The Physicians’ Current Procedural Terminology – 4th Edition (CPT-4) book includes codes for billing Evaluation and Management (E&M) procedures. It is important that providers use the current version of the CPT-4 and report E&M code definitions carefully.
General Information: The following paragraphs include general information about E&M procedures.
Levels of Care : Within each category and subcategory of E&M service, there are three to five levels of care available for billing purposes. These levels of care are not interchangeable among the different categories and subcategories of service. The components used to describe and define the various levels of care are listed in the “Evaluation and Management” section of the CPT-4 book.
Modifiers: Modifiers used to describe circumstances that modify a listed E&M code are listed with their descriptors in the Modifiers: Approved List and Modifiers Used With Procedure Codes sections of the appropriate Part 2 manual.
New Patient : A new patient is one who has not received any professional services. Reimbursement from the provider within the past three years. If a new patient visit has been paid, any subsequent claim for a new patient service by the same provider, for the same recipient received within three years will be paid at the level of the comparable established patient procedure.
RAD Reductions : The payment resulting from this change in the level of care will be made with a Remittance Advice Details (RAD) message defining the reduction as being in accordance with the service limit set for the procedure. These codes are listed in the Remittance Advice Details (RAD) Codes and Messages: 001 – 9999 sections in the Part 1 manual. Providers who consider the service appropriate and the reduction inappropriate should submit a Claims Inquiry Form (CIF).

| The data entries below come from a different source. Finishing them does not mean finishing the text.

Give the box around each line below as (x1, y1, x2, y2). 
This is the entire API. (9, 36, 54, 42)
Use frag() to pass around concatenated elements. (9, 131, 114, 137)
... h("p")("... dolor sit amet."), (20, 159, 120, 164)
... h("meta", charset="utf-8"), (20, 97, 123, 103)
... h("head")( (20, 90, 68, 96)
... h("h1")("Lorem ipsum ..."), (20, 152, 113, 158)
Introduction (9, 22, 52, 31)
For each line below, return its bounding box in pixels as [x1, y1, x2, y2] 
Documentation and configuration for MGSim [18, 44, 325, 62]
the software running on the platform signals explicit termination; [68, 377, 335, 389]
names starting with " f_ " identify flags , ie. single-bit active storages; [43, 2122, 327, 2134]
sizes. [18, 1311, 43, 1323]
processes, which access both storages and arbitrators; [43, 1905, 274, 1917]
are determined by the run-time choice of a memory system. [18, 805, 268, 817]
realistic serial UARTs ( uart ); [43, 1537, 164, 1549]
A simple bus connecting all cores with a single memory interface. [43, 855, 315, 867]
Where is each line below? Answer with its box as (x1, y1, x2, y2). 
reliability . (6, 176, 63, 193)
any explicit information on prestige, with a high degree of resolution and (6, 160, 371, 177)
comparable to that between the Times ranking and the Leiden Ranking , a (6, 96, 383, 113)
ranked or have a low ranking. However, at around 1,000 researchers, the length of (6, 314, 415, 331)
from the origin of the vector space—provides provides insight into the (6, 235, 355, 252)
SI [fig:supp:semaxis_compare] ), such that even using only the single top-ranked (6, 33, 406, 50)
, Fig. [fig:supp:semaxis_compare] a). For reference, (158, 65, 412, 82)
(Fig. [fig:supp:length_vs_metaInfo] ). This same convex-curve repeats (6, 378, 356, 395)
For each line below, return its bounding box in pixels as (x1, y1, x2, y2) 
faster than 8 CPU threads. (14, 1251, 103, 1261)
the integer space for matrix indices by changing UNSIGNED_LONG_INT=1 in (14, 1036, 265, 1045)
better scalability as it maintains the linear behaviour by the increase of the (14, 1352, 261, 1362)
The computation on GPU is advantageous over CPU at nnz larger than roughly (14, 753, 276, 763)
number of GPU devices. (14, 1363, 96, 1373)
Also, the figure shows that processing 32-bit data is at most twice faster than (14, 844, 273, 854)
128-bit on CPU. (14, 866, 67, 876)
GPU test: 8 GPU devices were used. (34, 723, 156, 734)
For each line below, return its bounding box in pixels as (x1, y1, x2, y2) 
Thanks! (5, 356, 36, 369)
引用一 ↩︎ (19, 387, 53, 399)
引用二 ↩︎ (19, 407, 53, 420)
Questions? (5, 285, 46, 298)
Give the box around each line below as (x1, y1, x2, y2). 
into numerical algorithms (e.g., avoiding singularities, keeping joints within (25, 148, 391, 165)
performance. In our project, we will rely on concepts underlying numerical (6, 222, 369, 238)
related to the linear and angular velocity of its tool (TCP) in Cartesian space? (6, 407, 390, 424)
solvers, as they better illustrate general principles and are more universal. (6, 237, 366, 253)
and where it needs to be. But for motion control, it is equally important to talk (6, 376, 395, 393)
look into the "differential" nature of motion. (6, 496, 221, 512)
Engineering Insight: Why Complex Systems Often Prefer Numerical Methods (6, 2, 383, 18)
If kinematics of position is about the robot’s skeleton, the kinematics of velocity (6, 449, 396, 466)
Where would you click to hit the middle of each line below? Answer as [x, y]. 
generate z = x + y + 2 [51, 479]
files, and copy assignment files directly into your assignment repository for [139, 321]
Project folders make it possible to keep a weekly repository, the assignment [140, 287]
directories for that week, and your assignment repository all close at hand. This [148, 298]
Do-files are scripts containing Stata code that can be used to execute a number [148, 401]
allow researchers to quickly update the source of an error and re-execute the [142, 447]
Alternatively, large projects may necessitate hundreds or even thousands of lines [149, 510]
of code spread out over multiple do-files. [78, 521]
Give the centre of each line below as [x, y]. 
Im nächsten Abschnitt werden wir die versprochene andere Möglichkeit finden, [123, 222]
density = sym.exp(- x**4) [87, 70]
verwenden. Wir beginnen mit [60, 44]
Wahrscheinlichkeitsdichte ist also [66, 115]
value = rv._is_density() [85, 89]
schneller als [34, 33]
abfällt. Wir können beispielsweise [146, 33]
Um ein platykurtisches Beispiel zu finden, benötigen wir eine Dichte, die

Established Patient Reimbursement : An established patient is one who has received professional services from the provider within the past three years.
E&M Services Separately Reimbursable : The following CPT-4 codes for E&M services are separately reimbursable if billed by the same provider, for the same recipient and same date of service, and if the required documentation is included in the Remarks field (Box 80)/Reserved for Local Use field (Box 19) of the claim or on an attachment included with the claim.
New patient, office or other outpatient visit (99201 – 99205) and established patient, office or other outpatient visit (99211 – 99215)
Claims for codes 99211 – 99215 must document the following: The patient was seen on two separate occasions on the same date of service (the patient left the provider’s office and returned for a second visit); and Medical necessity.
New patient, office or other outpatient visit (99201 – 99205) and new or established patient, office or other outpatient consultation (99241 – 99245). Claims for codes 99241 – 99245 must document the following: Another provider requested the patient consultation; Consultation was regarding a separate problem than that of the earlier initial patient visit; and Medical necessity.
Established patient, office or other outpatient visit (99211 – 99215) and another established patient, office or other outpatient visit (99211 – 99215) may be reimbursed when:
The patient was seen on two separate occasions on the same date of service (the patient left the provider’s office and returned for a second visit). Documentation must be submitted with the claim to medically justify two services on the same day.
The same doctor, or two doctors with the same group number, sees the recipient twice on the same day. Documentation must be submitted with the claim to medically justify a second visit on the same date of service by the same or a different doctor.
New or established patient, subsequent hospital care (99231 – 99233) and subacute subsequent care (HCPCS codes X9928 – X9932)
Restricted to any combination of two services by the same provider, for the same recipient and same date of service. Providers may be reimbursed for more than two services if there is documentation that either the patient’s status deteriorated or there was a significant change which necessitated more than two physician visits to the bedside on the same day.
New or established patient, subsequent hospital care (99231 – 99233) and new or established patient, initial inpatient consultation (99251 – 99255)
Code combinations 99231 – 99233 and 99251 – 99255 may be reimbursed when: Two different physicians provide inpatient services to the same recipient on the same date with the same group provider number. Documentation must be submitted with the claim to medically justify two services on the same day.
One physician provides inpatient services to a recipient twice on the same date of service. Documentation must be submitted with the claim to medically justify two services on the same day.
New or established patient, initial hospital care (99221 – 99223) and new or established patient, subsequent hospital care (99231 – 99233) Code combination 99221 – 99223 and 99231 – 99233 may be reimbursed when: Two different physicians provide inpatient services to the same recipient on the same date with the same group provider number. Documentation must be submitted with the claim to medically justify two services on the same day.
One physician provides inpatient services to a recipient twice on the same date of service. Documentation must be submitted with the claim to medically justify two services on the same day.